There are many difficulties with the practice of a Seder meal by Christians, however (the biggest being that a Seder is simply not for Christians, but we’ll get to that later). The other biggie is that we really do not know for sure what the “original context” of Jesus’ ‘last supper’ was.  We think we do: since Sunday School we’ve been taught it was a Passover meal, or Seder; but scholars continue to debate the precise character of the meal Jesus shared with his disciples that night. One thing we know for sure, however, is that, although it may have been a Passover meal of some sort, it was not a Seder. We know this because the introduction of the Seder into Jewish ritual life came after the time of Jesus.

Modern day Jewish celebrations of the Passover are a melding of traditions that arose shortly after the destruction of the Temple (70 CE), through Late Antiquity and into Middle Ages. It is a developing tradition, too, with additions being made to the Haggadah even to this day. Ironically, some scholars believe that the Seder developed in part at least as a reaction and resistance to the growing influence of the Christian church and its sacred meal. If that is true, Christians celebrating a Seder are celebrating, at least in part, a meal that was meant to criticize them and establish the distinctiveness of Jewish rites over against Christian ones. This anti-Christian critique is no longer prominent in contemporary Seders, but this curious history of the Seder still makes for a polemical mish-mash that, if known by the organizers of "Christian Seders," might take away some of the romance of the night!

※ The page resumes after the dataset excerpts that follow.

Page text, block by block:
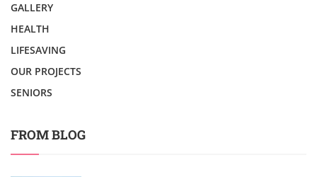
GALLERY
HEALTH
LIFESAVING
OUR PROJECTS
SENIORS
FROM BLOG
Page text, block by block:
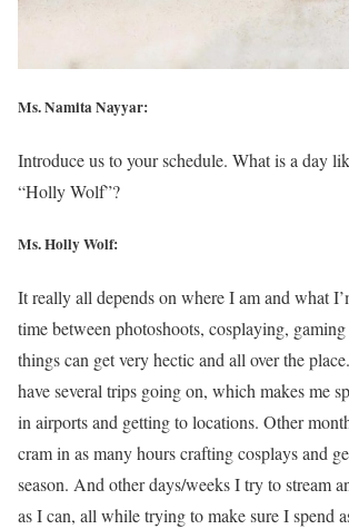
Ms. Namita Nayyar:
Introduce us to your schedule. What is a day
“Holly Wolf”?
Ms.Holly Wolf:
It really all depends on where I am and what
time between photoshoots, cosplaying,
things can get very hectic and all over the
have several trips going on, which makes me
in airports and getting to locations. Other
cram in as many hours crafting cosplays and
season. And other days/weeks I try to stream
as I can, all while trying to make sure I spend
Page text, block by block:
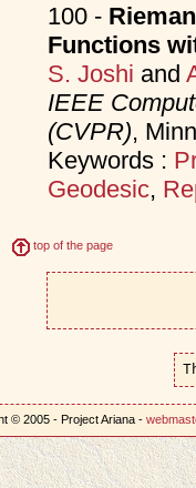
100 -
Functions
S. Joshi and
IEEE
(CVPR),
Keywords :
Geodesic,
top of the page
© 2005 - Project Ariana -
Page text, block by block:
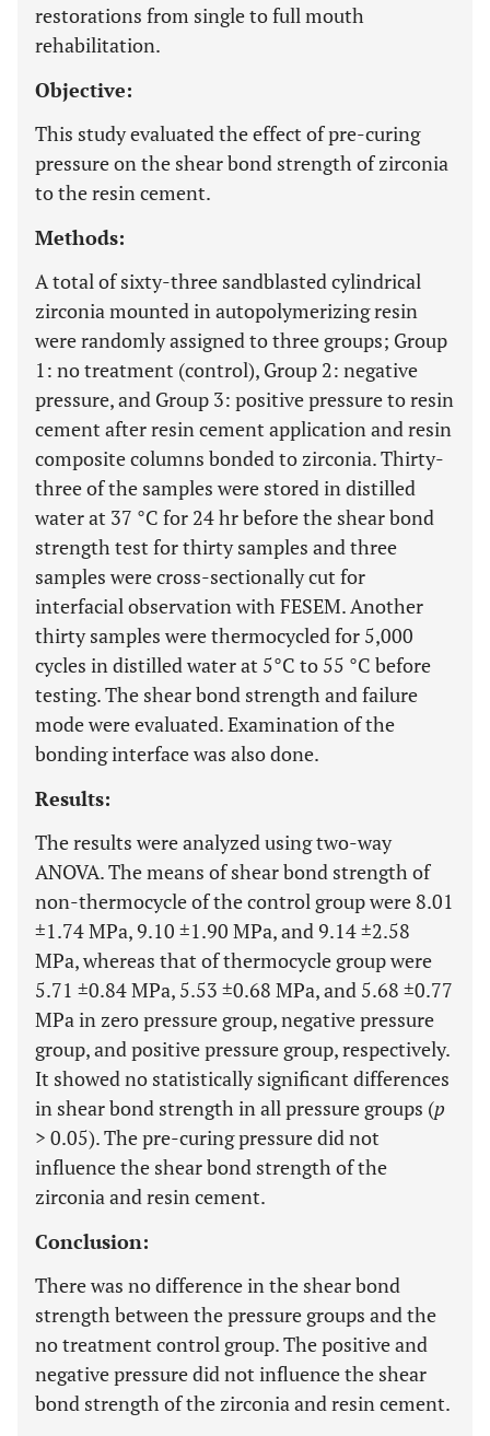
restorations from single to full mouth
rehabilitation.
Objective:
This study evaluated the effect of pre-curing
pressure on the shear bond strength of zirconia
to the resin cement.
Methods:
A total of sixty-three sandblasted cylindrical
zirconia mounted in autopolymerizing resin
were randomly assigned to three groups; Group
1: no treatment (control), Group 2: negative
pressure, and Group 3: positive pressure to resin
cement after resin cement application and resin
composite columns bonded to zirconia. Thirty-
three of the samples were stored in distilled
water at 37 °C for 24 hr before the shear bond
strength test for thirty samples and three
samples were cross-sectionally cut for
interfacial observation with FESEM. Another
thirty samples were thermocycled for 5,000
cycles in distilled water at 5°C to 55 °C before
testing. The shear bond strength and failure
mode were evaluated. Examination of the
bonding interface was also done.
Results:
The results were analyzed using two-way
ANOVA. The means of shear bond strength of
non-thermocycle of the control group were 8.01
±1.74 MPa, 9.10 ±1.90 MPa, and 9.14 ±2.58
MPa, whereas that of thermocycle group were
5.71 ±0.84 MPa, 5.53 ±0.68 MPa, and 5.68 ±0.77
MPa in zero pressure group, negative pressure
group, and positive pressure group, respectively.
It showed no statistically significant differences
in shear bond strength in all pressure groups (p
> 0.05). The pre-curing pressure did not
influence the shear bond strength of the
zirconia and resin cement.
Conclusion:
There was no difference in the shear bond
strength between the pressure groups and the
no treatment control group. The positive and
negative pressure did not influence the shear
bond strength of the zirconia and resin cement.

So… to hold a Seder as a way to commemorate the “background” meal Jesus shared with his disciples and which he “turned into” a Communion meal (as I have heard some Christians say) is anachronistic—it is a tradition Jesus did not know. More precisely and significantly, however (as I said above), it is a tradition that developed into its present forms after Jews and Christians had taken separate religious paths—a tradition, therefore, that Jews and those who became Christian never shared in the first place. It belongs to Jews only and distinguishes them as Jews in ways that make any Christian usage of it seem presumptuous, especially given the fraught and violent history of Christian usurpation and replacement of all things Jewish that we call “supersessionism.”  Given this history and this ongoing supplanting of the Jewish covenant, I wonder if we would do better to spend our time reflecting on what often befell Jews in Holy Week in many places in medieval Western and Eastern Europe—the pogrom—than to spend time appropriating one of their characteristic rituals and making it our own.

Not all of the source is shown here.